**Required work**. Here are some records; copy every line that holds the word "sets".

**Task input**.
* * * * *

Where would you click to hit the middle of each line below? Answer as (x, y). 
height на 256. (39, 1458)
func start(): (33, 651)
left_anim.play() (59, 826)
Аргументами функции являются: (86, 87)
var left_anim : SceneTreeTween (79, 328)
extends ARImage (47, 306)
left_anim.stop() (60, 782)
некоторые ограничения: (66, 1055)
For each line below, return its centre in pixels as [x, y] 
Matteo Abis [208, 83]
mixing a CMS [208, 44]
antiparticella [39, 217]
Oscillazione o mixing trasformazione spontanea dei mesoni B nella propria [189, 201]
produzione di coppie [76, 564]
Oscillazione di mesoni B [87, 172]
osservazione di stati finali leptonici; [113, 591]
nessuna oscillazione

* * * * *

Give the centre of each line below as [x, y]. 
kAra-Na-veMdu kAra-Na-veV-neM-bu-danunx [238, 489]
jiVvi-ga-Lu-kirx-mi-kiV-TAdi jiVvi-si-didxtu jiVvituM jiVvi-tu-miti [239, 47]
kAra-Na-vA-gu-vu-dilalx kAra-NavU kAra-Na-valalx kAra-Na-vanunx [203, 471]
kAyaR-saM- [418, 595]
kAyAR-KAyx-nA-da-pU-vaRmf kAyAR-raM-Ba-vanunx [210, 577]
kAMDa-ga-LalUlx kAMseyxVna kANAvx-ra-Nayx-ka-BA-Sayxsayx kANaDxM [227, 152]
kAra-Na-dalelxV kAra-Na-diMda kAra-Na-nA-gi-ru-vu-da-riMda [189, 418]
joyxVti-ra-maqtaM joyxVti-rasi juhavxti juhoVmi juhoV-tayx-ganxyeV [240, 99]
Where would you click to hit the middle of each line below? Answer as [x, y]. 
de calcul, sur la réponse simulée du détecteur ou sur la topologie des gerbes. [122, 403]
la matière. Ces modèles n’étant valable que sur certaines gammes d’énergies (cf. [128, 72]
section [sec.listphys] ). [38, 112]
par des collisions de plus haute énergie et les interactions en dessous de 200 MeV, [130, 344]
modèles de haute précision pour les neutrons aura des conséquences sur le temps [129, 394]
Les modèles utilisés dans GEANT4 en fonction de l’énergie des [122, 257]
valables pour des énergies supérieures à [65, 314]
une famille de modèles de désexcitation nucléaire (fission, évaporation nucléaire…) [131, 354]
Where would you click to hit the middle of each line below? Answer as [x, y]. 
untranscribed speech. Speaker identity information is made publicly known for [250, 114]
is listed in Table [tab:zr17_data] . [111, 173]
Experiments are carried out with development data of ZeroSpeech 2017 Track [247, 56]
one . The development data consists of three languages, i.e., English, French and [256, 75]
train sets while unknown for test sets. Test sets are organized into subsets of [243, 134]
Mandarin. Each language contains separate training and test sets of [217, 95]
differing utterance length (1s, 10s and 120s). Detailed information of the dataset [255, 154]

* * * * *

**Written reply**.
train sets while unknown for test sets. Test sets are organized into subsets of [243, 134]
Mandarin. Each language contains separate training and test sets of [217, 95]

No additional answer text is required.